In order to solve the above technical problem, an embodiment of the present application further provides a computer device, which adopts the following technical solutions:

a computer device comprising a memory having computer readable instructions stored therein and a processor that when executed implements the steps of a method of blood-based analysis metadata management as in any one of the above.

In order to solve the foregoing technical problem, an embodiment of the present application further provides a computer-readable storage medium, which adopts the following technical solutions:

a computer readable storage medium having computer readable instructions stored thereon which, when executed by a processor, implement the steps of a method of blood-based analysis metadata management as claimed in any one of the preceding claims.

Compared with the prior art, the embodiment of the application mainly has the following beneficial effects:

the application discloses a metadata management method, a metadata management device, metadata management equipment and a metadata management storage medium based on blood relationship analysis, and belongs to the technical field of artificial intelligence.
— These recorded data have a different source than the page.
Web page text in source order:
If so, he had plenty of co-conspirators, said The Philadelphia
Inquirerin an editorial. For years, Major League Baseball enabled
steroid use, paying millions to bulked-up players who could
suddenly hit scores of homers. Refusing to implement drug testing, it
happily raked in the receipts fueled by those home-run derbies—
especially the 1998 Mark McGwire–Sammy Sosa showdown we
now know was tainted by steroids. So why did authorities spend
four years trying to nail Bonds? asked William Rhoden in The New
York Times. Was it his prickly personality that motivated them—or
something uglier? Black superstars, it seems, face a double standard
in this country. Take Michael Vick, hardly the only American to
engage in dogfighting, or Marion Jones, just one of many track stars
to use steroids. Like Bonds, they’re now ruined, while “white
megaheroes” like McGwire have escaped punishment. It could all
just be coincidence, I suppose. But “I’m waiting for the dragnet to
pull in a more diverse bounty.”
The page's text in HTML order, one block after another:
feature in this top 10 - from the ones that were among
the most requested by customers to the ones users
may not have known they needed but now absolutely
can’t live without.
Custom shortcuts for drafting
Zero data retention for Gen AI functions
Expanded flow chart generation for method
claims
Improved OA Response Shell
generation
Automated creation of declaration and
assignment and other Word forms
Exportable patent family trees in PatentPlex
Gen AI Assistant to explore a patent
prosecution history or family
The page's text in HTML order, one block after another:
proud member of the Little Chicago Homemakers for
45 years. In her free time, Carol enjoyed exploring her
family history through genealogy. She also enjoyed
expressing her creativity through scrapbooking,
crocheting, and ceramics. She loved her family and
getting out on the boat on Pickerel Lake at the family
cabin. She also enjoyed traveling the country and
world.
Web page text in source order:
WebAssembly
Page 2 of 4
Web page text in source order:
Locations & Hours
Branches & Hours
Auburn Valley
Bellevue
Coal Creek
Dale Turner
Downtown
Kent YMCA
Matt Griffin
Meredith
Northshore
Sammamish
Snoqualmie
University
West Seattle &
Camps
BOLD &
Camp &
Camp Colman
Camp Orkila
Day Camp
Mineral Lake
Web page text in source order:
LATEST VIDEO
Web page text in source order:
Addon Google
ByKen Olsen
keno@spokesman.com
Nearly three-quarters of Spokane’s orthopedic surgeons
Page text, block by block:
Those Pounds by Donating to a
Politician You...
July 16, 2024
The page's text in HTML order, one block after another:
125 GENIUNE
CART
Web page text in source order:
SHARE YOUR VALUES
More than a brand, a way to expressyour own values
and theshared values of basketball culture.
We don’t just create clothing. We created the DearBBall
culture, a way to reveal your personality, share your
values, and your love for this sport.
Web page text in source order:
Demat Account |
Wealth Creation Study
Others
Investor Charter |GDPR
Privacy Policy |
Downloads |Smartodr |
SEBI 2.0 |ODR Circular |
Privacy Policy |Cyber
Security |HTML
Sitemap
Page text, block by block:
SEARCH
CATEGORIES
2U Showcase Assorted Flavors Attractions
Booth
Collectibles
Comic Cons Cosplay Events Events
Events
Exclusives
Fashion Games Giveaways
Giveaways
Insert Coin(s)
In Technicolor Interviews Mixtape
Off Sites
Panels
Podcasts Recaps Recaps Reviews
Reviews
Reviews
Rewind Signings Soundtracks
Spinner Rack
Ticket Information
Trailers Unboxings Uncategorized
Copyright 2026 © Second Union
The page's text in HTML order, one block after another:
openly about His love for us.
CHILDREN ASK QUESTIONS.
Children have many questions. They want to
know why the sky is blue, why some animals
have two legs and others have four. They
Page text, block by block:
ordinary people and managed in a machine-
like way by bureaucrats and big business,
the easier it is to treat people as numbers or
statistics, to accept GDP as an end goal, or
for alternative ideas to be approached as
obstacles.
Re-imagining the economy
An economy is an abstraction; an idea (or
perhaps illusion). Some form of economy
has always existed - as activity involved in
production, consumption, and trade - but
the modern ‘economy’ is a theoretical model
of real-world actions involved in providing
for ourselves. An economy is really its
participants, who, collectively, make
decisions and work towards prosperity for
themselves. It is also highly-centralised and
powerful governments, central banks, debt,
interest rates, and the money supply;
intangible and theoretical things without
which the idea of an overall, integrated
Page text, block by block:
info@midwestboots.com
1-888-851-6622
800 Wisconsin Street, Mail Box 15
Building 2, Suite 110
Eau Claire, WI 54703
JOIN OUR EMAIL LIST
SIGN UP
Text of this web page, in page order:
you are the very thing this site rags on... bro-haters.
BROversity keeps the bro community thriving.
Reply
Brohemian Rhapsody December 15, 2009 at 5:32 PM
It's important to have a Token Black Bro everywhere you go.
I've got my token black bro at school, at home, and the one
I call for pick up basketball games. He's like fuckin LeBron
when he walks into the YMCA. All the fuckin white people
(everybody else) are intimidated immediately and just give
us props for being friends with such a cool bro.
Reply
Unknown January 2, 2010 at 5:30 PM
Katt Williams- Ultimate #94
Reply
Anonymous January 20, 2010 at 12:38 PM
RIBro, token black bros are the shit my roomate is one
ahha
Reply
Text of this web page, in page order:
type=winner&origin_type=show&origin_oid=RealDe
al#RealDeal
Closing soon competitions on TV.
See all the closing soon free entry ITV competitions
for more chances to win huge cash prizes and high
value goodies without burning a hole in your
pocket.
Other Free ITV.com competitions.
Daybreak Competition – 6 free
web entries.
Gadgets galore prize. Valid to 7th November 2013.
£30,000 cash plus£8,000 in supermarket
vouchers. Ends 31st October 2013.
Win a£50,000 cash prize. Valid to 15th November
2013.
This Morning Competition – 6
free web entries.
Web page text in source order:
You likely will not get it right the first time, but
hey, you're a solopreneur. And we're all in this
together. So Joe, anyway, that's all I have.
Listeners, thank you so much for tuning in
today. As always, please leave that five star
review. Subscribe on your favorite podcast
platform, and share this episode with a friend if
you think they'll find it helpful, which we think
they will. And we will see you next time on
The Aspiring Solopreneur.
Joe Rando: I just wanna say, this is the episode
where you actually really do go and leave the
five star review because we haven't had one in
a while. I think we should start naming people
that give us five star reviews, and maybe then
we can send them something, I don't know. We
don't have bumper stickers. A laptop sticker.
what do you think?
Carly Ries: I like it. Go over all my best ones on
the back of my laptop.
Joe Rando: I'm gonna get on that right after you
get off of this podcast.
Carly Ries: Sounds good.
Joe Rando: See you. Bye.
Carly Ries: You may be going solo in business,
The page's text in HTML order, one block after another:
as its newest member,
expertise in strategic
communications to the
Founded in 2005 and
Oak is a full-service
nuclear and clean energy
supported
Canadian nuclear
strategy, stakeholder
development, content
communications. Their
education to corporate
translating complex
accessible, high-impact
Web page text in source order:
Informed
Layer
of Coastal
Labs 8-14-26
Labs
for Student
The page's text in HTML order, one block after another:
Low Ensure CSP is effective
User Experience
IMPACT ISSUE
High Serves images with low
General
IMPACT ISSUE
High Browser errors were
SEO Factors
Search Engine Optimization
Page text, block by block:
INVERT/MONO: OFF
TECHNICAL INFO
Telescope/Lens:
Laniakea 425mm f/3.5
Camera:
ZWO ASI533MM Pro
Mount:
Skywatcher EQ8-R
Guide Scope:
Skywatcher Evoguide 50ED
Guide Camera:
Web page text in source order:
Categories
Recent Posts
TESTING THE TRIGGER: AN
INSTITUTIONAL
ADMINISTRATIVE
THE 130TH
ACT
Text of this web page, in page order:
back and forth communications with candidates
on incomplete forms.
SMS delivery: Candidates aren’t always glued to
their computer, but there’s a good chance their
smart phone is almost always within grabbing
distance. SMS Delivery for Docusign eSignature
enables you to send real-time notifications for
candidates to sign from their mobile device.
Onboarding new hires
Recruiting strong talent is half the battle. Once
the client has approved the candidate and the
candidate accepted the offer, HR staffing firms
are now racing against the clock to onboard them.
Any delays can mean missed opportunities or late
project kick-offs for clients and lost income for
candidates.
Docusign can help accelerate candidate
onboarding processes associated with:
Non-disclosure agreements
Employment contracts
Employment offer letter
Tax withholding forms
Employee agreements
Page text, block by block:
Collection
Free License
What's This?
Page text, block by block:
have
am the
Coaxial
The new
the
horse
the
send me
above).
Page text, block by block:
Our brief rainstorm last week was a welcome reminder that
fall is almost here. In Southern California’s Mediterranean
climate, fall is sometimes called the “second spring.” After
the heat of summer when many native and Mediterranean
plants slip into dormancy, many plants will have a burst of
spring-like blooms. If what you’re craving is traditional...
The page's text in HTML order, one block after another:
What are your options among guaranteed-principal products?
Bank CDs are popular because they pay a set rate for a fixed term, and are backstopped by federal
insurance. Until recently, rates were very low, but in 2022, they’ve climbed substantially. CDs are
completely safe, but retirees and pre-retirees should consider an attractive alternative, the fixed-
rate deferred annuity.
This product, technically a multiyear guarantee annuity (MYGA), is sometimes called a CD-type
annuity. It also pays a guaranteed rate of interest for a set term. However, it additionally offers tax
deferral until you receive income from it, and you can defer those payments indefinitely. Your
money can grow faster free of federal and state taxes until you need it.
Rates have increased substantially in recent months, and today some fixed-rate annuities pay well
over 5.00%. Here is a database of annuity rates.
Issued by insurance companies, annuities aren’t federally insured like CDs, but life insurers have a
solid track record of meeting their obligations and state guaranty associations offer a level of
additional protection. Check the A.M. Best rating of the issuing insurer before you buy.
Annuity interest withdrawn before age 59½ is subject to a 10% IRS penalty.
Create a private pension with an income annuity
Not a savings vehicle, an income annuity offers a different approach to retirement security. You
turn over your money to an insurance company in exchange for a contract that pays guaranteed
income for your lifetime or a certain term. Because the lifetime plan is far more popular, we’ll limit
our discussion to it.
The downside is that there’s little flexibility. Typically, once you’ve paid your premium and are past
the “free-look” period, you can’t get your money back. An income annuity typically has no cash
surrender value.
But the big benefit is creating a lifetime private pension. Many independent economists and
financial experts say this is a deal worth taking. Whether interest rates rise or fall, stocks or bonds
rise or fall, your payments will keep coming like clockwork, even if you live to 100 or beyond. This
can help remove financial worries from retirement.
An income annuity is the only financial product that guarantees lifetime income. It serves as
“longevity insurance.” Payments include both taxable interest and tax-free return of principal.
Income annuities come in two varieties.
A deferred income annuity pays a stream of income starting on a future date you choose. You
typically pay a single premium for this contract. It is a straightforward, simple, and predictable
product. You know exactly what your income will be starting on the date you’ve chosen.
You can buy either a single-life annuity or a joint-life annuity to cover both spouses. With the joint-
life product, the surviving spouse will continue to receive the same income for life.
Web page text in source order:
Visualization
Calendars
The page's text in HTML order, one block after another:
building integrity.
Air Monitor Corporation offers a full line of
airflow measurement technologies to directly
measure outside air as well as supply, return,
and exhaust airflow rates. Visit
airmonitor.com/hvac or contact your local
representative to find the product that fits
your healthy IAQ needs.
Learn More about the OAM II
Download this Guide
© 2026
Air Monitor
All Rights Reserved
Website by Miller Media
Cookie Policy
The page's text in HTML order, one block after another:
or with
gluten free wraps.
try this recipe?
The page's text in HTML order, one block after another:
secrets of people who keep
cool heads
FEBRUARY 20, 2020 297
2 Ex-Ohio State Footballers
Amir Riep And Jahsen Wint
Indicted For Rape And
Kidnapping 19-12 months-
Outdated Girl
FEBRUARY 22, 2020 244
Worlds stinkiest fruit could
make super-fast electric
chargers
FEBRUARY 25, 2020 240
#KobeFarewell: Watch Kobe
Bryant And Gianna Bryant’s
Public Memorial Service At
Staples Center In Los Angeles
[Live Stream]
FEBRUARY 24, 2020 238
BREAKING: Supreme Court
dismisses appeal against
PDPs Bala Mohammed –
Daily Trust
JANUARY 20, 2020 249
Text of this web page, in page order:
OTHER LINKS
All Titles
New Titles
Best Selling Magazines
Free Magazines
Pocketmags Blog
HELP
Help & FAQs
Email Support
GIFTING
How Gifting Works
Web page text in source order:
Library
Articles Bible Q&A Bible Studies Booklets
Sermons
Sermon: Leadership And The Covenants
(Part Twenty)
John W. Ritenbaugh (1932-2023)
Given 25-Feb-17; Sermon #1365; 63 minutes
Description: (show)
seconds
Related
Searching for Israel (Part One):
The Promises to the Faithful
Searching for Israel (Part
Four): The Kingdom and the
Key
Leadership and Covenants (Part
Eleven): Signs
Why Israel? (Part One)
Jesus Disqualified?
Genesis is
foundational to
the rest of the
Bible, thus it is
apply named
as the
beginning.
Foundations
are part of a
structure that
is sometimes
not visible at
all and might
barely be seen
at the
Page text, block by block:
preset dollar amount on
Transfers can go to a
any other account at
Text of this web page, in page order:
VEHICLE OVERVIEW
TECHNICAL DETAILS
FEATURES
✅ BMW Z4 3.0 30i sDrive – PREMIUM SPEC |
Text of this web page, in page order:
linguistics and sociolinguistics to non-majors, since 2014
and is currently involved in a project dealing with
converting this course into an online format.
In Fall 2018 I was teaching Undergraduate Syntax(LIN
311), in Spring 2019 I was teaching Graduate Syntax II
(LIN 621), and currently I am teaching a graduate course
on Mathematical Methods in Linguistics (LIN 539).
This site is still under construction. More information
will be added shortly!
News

According to the data classification method and device, the metadata description corresponding to the data to be processed is obtained, the blood margin analysis is carried out according to the metadata description, the blood margin information of the data to be processed is obtained, the data are divided according to the blood margin information to obtain a blood margin data set, the blood margin data set is input into a pre-trained data classification model, a data classification result is obtained, the mapping relation among the data to be processed is recorded in the data classification result, a data map of the data to be processed is constructed according to the mapping relation and the metadata description, and the data management is carried out on the data to be processed according to the data map. The data classification method and the data classification system combine the blood relationship information and the metadata description of the data to simply and primarily classify the data to be processed, and further perform data classification management on the data to be processed through a trained data classification model, so that the reliability of data management is improved, and the data utilization value is further improved.

Drawings

In order to more clearly illustrate the solution of the present application, the drawings needed for describing the embodiments of the present application will be briefly described below, and it is obvious that the drawings in the following description are some embodiments of the present application, and that other drawings can be obtained by those skilled in the art without inventive effort.

FIG. 1 illustrates an exemplary system architecture diagram in which the present application may be applied;

FIG. 2 illustrates a flow diagram for one embodiment of a method for blood-based analysis metadata management in accordance with the present application;

FIG. 3 illustrates a schematic structural diagram of one embodiment of a blood-based analysis metadata management apparatus according to the present application;

FIG. 4 shows a schematic block diagram of one embodiment of a computer device according to the present application.

Detailed Description

Unless defined otherwise, all technical and scientific terms used herein have the same meaning as commonly understood by one of ordinary skill in the art to which this application belongs; the terminology used in the description of the application herein is for the purpose of describing particular embodiments only and is not intended to be limiting of the application; the terms "including" and "having," and any variations thereof, in the description and claims of this application and the description of the above figures are intended to cover non-exclusive inclusions. The terms "first," "second," and the like in the description and claims of this application or in the above-described drawings are used for distinguishing between different objects and not for describing a particular order.

Reference herein to "an embodiment" means that a particular feature, structure, or characteristic described in connection with the embodiment can be included in at least one embodiment of the application. The appearances of the phrase in various places in the specification are not necessarily all referring to the same embodiment, nor are separate or alternative embodiments mutually exclusive of other embodiments. It is explicitly and implicitly understood by one skilled in the art that the embodiments described herein may be combined with other embodiments.

In order to make the technical solutions better understood by those skilled in the art, the technical solutions in the embodiments of the present application will be clearly and completely described below with reference to the accompanying drawings.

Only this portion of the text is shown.